Sandwiched between Happy Canyon to the east and the Ballard Canyon AVA on the west, the Los Olivos District is the brainchild of regional pioneer Fred Brander, who’s been growing lots of Sauvignon Blanc but also Cab and other Bordeaux varietals on his family property since 1975. He first conceived of the district when the Sta. Rita Hills was created near the Pacific Ocean in the western Santa Ynez Valley more than a decade ago, but waited patiently as the adjacent appellations were carved out.

To Brander’s delight, what remained was exactly what he hoped for: a nearly 23,000-acre, gently-sloped swath of mostly uniform alluvial soils extending from about 1,000 feet in the mountains down toward the Santa Ynez River. Quite similar to the geology and climactic conditions of Oakville and Rutherford in the middle stretch of the Napa Valley, the district includes about 1,200 planted acres of vines, 47 vineyards and more than a dozen wineries. “It makes a very tight AVA,” said Brander, who’s also proud that it includes the tourist-serving towns of Los Olivos, Solvang, Santa Ynez and Ballard. “It was staring me in the face for a long time, but it just took me awhile to figure it out.”

Though the Goldilocks-like appellation is well suited for a variety of grapes—roughly half is planted to Rhône varietals, with dollops of Chardonnay, Riesling and Spanish and Italian grapes—Brander is tremendously bullish on what the Los Olivos District could do for Santa Barbara Cab. “We want to be the strongest Cabernet AVA south of Napa,” said Brander, not mincing words.
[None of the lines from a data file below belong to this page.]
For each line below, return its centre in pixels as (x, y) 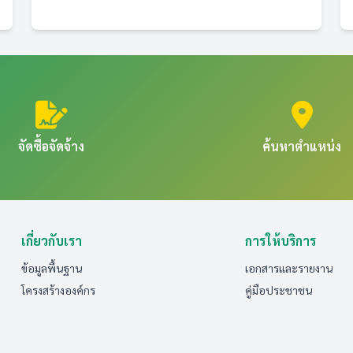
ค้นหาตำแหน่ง (302, 146)
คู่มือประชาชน (279, 290)
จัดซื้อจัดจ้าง (51, 146)
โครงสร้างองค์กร (58, 290)
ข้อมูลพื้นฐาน (51, 268)
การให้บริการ (281, 241)
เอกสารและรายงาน (289, 268)
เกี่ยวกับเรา (51, 241)
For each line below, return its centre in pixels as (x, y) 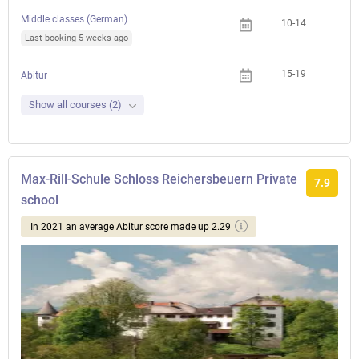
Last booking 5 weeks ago (77, 38)
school (40, 200)
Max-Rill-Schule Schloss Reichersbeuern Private (159, 179)
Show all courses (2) (75, 105)
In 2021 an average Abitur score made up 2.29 (131, 227)
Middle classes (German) (74, 19)

Last November, to bolster his prediction, Brander hosted a tasting of nine different producers from both Happy Canyon and the Los Olivos District, inviting me and both long-established estates—like Buttonwood and Gainey—and newer producers like Tanner Dafoe and Baehner Fournier. As we sipped from bottles new and aged—not to mention brown-bagged bottles that turned out to be from Napa and Bordeaux, France—the conversation focused a lot on whether Cab should include an herbaceous influence or not.

OLYMPUS DIGITAL CAMERABrander and most everyone at the table believed that, as in Bordeaux proper, there should be a touch of that character, a result of organic compounds known as pyrazines. “In my book, it’s one of those things that you want a little bit of,” said Brander. “The classic Bordeaux wines have pyrazines. But you have to have control. It’s a positive so long as it’s controlled.”

In tune with that appreciation, many winemakers present that day lamented that the modern consumer’s quest for ripe, jammy wines has rid many Cabernets of this elegant component. “We’ve moved away from the classic Napa vintages of the 1960s, ‘70s, and even the ‘80s,” said Brander. “They went to a riper style and obliterated the pyrazines.”

Most agreed that it will be quite some time for the everyday consumer to turn to Santa Barbara for Cab, but Brander is already seeing the shift, especially in places like New York City, where wine drinkers are open to exploration. “Educated markets are taking a second look at Santa Barbara Cabernet,” he explained. And now, thanks to the Los Olivos District, there’s a brand new lens for focusing on this promising category.